During the “anti-Japanese war,” which is the way Chinese histories refer to the entire period from 1937 to 1945, Chinese forces had essentially no air power of their own. Japanese bombers struck Chinese cities at will during a series of invasions into Manchuria in the north and then Shanghai and eventually Hong Kong in the south. Once the United States entered the war, its main aerial involvement within China was via convoys that went over the hump of the Himalayas, from India and Burma, to deliver armaments and supplies to Chinese forces in Kunming and Chongqing (then referred to as Chungking) and to fight Japanese forces there. More than sixty years after the war’s end, in the far southern reaches of Yunnan province that border Burma and India, my wife and I saw the remnants of
the radio stations that had guided U.S. aviators over the Hump. This was in a small town near Dali named Xizhou, which happened also to be where the teachers of Yale’s China program had fled when Japanese troops overran Chongqing.

Mao’s China takes to the skies, barely

When the civil war was over and the communists were in charge, China had only the most rudimentary aviation industry or establishment. Some two hundred airplanes total were left after more than a decade of war—fewer than one day’s production for the United States during its World War II peak. This fleet was replenished briefly, with Soviet help, to challenge the American forces during the Korean War. But the industry that emerged from the era of Soviet cooperation, through the 1950s until the split between Mao and Khrushchev in the early 1960s, was autarkic and out of date.

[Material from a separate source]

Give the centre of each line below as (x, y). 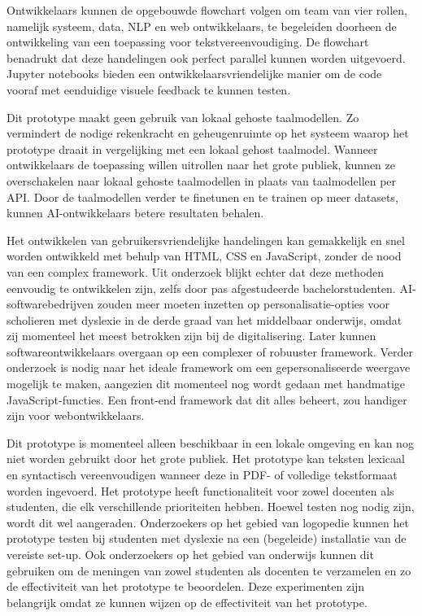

For the country as a whole, the most destructive phase of Mao’s economic mismanagement was of course the Great Leap Forward of the mid- and late 1950s. Tens of millions of people starved to death in the countryside—more than the number of Soviet soldiers and civilians who perished during the Great Patriotic War against the Nazis, more than the number of European Jews slaughtered during the Holocaust—as mass levees of manpower took workers from tending the farms to working in fanciful village-level steel mills. When it came to genuine factories, those still producing the nation’s trucks and tractors and locomotives and few airplanes, Mao developed a strategy known as
sanxian
(
), or “third line,” as in “third line of defense.” Factories were moved away from the coastline and distributed through interior provinces, often nestled
into remote valleys in the middle of mountain ranges. Thus an attacking enemy—presumably the United States, but after the Sino-Soviet breakup the Soviet Union became another perceived threat—would face the daunting prospect of fighting a land war through the center of China if it contemplated destroying these facilities. Even if attacking by air, it would have to send its bombers on long, difficult missions to reach the factories, rather than attacking them where they had been, in obvious concentrations near the coast at Guangzhou in the south, Tianjin in the north, or Shanghai in between. One of the predictable surprises of traveling though today’s Chinese countryside is coming across steel mills, engine works, and other derelict-looking heavy industrial sites far from major cities—not that the major cities are short on them. The nationwide dispersal of industries, while intended as a national security measure and as a way of bringing opportunity to the hinterland, also meant that areas of rural China you might expect to be “pristine” now can have as heavy a pall of industrial smoke as the biggest cities do.